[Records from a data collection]

────────────────────

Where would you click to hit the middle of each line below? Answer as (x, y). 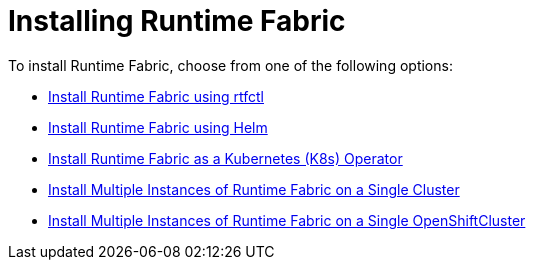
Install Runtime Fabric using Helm (158, 127)
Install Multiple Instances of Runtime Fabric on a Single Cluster (254, 189)
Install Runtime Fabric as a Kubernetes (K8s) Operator (225, 158)
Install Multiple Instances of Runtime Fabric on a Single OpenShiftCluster (287, 220)
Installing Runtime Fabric (177, 21)
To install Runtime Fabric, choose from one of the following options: (230, 65)
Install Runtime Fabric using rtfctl (156, 96)
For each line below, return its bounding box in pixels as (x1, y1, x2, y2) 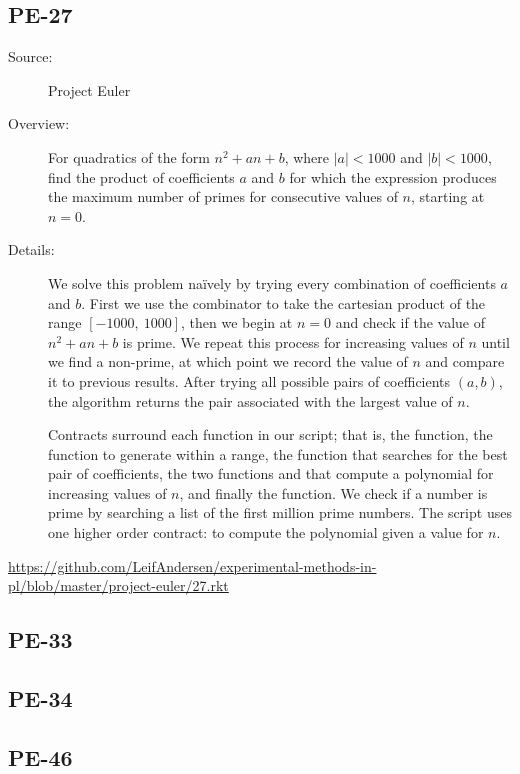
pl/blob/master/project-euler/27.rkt (8, 575, 229, 596)
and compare (425, 351, 505, 372)
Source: (8, 46, 53, 67)
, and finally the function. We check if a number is (179, 482, 488, 503)
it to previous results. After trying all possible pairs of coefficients (48, 370, 451, 391)
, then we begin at (181, 312, 293, 333)
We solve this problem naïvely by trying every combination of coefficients (48, 272, 496, 293)
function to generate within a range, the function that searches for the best (48, 443, 508, 464)
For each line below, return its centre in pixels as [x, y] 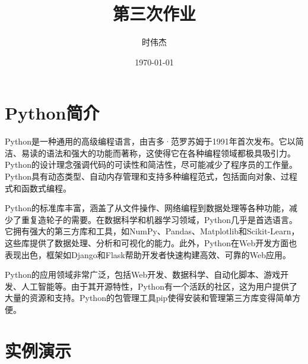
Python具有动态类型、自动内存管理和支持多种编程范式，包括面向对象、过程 [151, 176]
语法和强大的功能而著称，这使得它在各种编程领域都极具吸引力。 [171, 153]
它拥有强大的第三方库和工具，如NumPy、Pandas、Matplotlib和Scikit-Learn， [152, 231]
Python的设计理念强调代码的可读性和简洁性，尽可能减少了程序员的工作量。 [151, 164]
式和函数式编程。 [38, 188]
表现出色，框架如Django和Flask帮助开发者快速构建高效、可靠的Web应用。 [148, 254]
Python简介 [52, 113]
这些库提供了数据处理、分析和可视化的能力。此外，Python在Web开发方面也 [151, 243]
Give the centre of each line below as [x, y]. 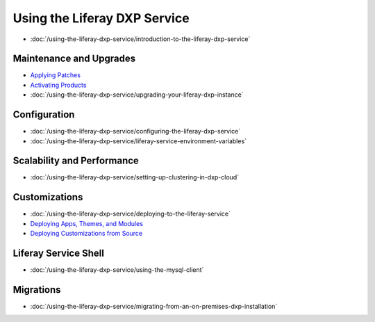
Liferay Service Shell [58, 253]
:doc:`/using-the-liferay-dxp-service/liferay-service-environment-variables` [138, 141]
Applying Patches [56, 75]
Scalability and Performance [76, 161]
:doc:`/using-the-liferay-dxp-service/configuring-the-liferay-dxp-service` [135, 131]
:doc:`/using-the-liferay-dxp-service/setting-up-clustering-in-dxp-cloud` [135, 177]
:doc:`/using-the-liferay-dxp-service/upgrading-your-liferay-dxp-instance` [137, 95]
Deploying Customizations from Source [86, 234]
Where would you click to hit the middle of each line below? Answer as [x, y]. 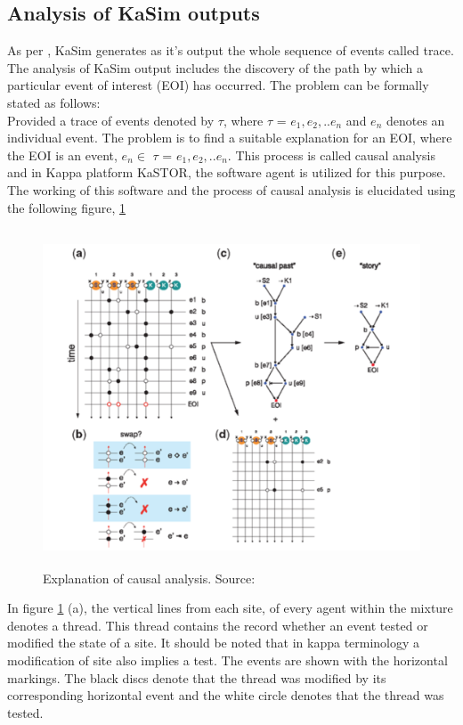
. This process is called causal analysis [331, 155]
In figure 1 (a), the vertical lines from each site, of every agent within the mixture [230, 608]
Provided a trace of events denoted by [111, 120]
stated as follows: [54, 102]
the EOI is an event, [62, 155]
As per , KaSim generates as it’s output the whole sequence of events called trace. [231, 50]
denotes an [415, 120]
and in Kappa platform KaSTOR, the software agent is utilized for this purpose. [227, 172]

────────────────────

**Aim of the exercise**
Reproduce each line of the records exactly, omitting any picture.

**Answer to this exercise**
Where would you click to hit the middle of each line below? Answer as (x, y). 
Install Runtime Fabric using Helm (158, 127)
Install Multiple Instances of Runtime Fabric on a Single Cluster (254, 189)
Install Runtime Fabric as a Kubernetes (K8s) Operator (225, 158)
Install Multiple Instances of Runtime Fabric on a Single OpenShiftCluster (287, 220)
Installing Runtime Fabric (177, 21)
To install Runtime Fabric, choose from one of the following options: (230, 65)
Install Runtime Fabric using rtfctl (156, 96)
For each line below, return its bounding box in pixels as (x1, y1, x2, y2) 
pl/blob/master/project-euler/27.rkt (8, 575, 229, 596)
and compare (425, 351, 505, 372)
Source: (8, 46, 53, 67)
, and finally the function. We check if a number is (179, 482, 488, 503)
it to previous results. After trying all possible pairs of coefficients (48, 370, 451, 391)
, then we begin at (181, 312, 293, 333)
We solve this problem naïvely by trying every combination of coefficients (48, 272, 496, 293)
function to generate within a range, the function that searches for the best (48, 443, 508, 464)
For each line below, return its centre in pixels as [x, y] 
Python具有动态类型、自动内存管理和支持多种编程范式，包括面向对象、过程 [151, 176]
语法和强大的功能而著称，这使得它在各种编程领域都极具吸引力。 [171, 153]
它拥有强大的第三方库和工具，如NumPy、Pandas、Matplotlib和Scikit-Learn， [152, 231]
Python的设计理念强调代码的可读性和简洁性，尽可能减少了程序员的工作量。 [151, 164]
式和函数式编程。 [38, 188]
表现出色，框架如Django和Flask帮助开发者快速构建高效、可靠的Web应用。 [148, 254]
Python简介 [52, 113]
这些库提供了数据处理、分析和可视化的能力。此外，Python在Web开发方面也 [151, 243]
Give the centre of each line below as [x, y]. 
Liferay Service Shell [58, 253]
:doc:`/using-the-liferay-dxp-service/liferay-service-environment-variables` [138, 141]
Applying Patches [56, 75]
Scalability and Performance [76, 161]
:doc:`/using-the-liferay-dxp-service/configuring-the-liferay-dxp-service` [135, 131]
:doc:`/using-the-liferay-dxp-service/setting-up-clustering-in-dxp-cloud` [135, 177]
:doc:`/using-the-liferay-dxp-service/upgrading-your-liferay-dxp-instance` [137, 95]
Deploying Customizations from Source [86, 234]
Where would you click to hit the middle of each line below? Answer as [x, y]. 
. This process is called causal analysis [331, 155]
In figure 1 (a), the vertical lines from each site, of every agent within the mixture [230, 608]
Provided a trace of events denoted by [111, 120]
stated as follows: [54, 102]
the EOI is an event, [62, 155]
As per , KaSim generates as it’s output the whole sequence of events called trace. [231, 50]
denotes an [415, 120]
and in Kappa platform KaSTOR, the software agent is utilized for this purpose. [227, 172]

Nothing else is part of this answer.